> _MATERIALS PROVIDED_
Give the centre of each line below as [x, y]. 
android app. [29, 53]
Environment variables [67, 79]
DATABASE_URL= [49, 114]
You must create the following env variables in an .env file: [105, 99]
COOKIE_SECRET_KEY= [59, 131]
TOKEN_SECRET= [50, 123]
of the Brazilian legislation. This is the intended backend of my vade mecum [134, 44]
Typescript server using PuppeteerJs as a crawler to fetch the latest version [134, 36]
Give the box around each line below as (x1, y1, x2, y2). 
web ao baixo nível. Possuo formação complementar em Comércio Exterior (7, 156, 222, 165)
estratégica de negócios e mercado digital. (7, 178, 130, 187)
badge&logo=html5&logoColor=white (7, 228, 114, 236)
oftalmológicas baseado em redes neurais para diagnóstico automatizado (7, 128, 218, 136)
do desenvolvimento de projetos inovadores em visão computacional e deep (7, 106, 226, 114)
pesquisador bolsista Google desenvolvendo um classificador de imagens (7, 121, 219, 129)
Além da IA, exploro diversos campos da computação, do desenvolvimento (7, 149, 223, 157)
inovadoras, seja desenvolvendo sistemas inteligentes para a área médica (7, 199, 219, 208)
==
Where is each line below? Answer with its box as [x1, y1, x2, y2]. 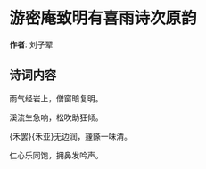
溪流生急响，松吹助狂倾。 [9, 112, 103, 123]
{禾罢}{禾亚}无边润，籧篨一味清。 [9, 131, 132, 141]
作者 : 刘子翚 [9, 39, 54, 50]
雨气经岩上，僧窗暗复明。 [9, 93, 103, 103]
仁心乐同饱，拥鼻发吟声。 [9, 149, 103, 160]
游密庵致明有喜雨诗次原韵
---
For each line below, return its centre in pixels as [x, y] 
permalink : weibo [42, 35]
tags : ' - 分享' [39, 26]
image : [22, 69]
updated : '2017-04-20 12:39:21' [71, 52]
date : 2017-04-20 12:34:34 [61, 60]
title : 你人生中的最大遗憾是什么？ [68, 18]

> _EXERCISE BRIEF_
Your answer should be the lines above, from the line containing "Give the centre" up to and including the line containing "inovadoras, seja desenvolvendo", reproduced exactly and with nothing else.

> _RESPONSE BELOW_
Give the centre of each line below as [x, y]. 
android app. [29, 53]
Environment variables [67, 79]
DATABASE_URL= [49, 114]
You must create the following env variables in an .env file: [105, 99]
COOKIE_SECRET_KEY= [59, 131]
TOKEN_SECRET= [50, 123]
of the Brazilian legislation. This is the intended backend of my vade mecum [134, 44]
Typescript server using PuppeteerJs as a crawler to fetch the latest version [134, 36]
Give the box around each line below as (x1, y1, x2, y2). 
web ao baixo nível. Possuo formação complementar em Comércio Exterior (7, 156, 222, 165)
estratégica de negócios e mercado digital. (7, 178, 130, 187)
badge&logo=html5&logoColor=white (7, 228, 114, 236)
oftalmológicas baseado em redes neurais para diagnóstico automatizado (7, 128, 218, 136)
do desenvolvimento de projetos inovadores em visão computacional e deep (7, 106, 226, 114)
pesquisador bolsista Google desenvolvendo um classificador de imagens (7, 121, 219, 129)
Além da IA, exploro diversos campos da computação, do desenvolvimento (7, 149, 223, 157)
inovadoras, seja desenvolvendo sistemas inteligentes para a área médica (7, 199, 219, 208)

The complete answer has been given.